## [What you need to do]
Each line of the listing that contains the word "will" is to be copied.

## [Dataset records]
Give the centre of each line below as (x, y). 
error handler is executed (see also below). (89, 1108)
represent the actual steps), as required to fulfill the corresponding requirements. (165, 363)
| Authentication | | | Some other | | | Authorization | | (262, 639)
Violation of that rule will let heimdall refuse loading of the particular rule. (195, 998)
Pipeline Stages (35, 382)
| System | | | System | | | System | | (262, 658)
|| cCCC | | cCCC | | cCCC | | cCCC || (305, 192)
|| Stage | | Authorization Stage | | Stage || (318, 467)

--

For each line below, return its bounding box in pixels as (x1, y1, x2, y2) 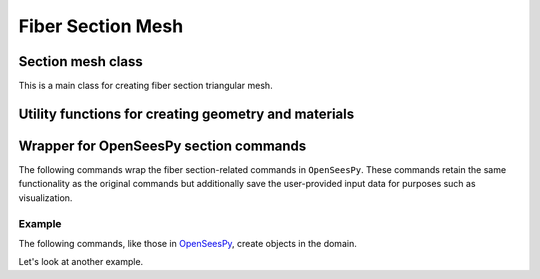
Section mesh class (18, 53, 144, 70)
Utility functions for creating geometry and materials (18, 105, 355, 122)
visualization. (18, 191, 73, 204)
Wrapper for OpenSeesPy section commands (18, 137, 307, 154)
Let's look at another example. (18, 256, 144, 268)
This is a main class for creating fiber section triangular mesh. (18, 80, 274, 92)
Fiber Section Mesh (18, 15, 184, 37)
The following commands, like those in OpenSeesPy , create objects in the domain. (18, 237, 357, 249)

--

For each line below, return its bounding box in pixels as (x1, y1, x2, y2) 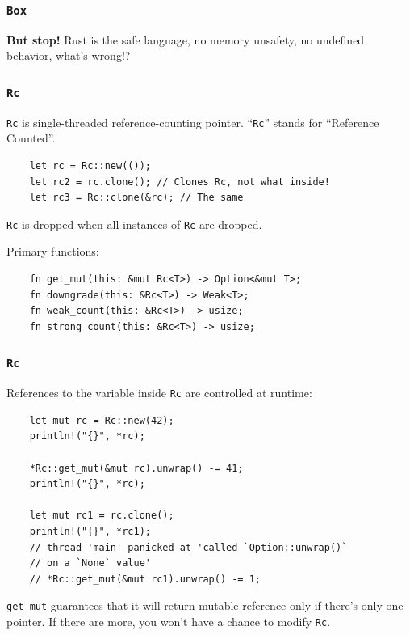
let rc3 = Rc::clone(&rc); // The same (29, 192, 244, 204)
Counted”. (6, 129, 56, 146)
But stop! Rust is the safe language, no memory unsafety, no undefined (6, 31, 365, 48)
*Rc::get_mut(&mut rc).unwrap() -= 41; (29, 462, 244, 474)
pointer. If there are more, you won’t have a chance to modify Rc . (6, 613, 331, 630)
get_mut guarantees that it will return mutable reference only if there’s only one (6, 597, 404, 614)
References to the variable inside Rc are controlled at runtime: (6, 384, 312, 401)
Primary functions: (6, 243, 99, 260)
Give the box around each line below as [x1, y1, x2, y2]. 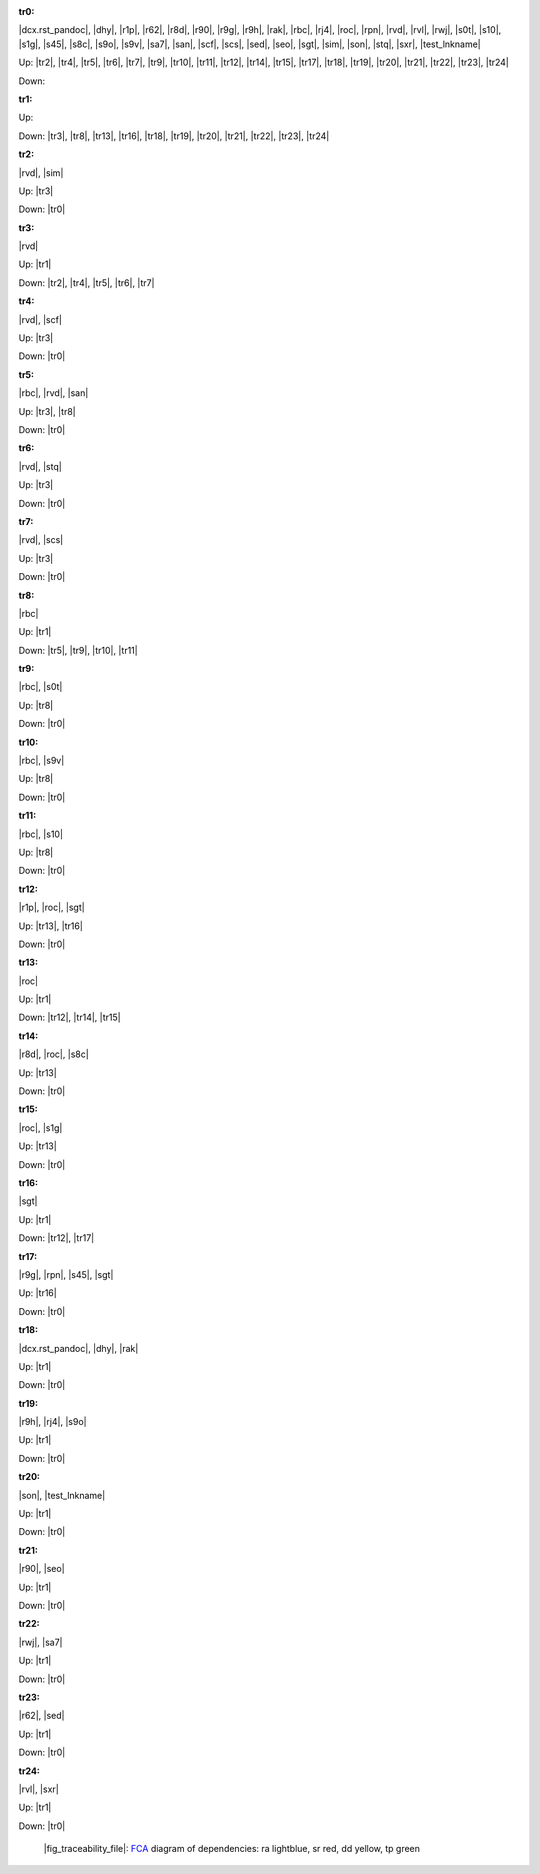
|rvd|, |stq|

## [Result of this task]
Violation of that rule will let heimdall refuse loading of the particular rule. (195, 998)
get_mut guarantees that it will return mutable reference only if there’s only one (6, 597, 404, 614)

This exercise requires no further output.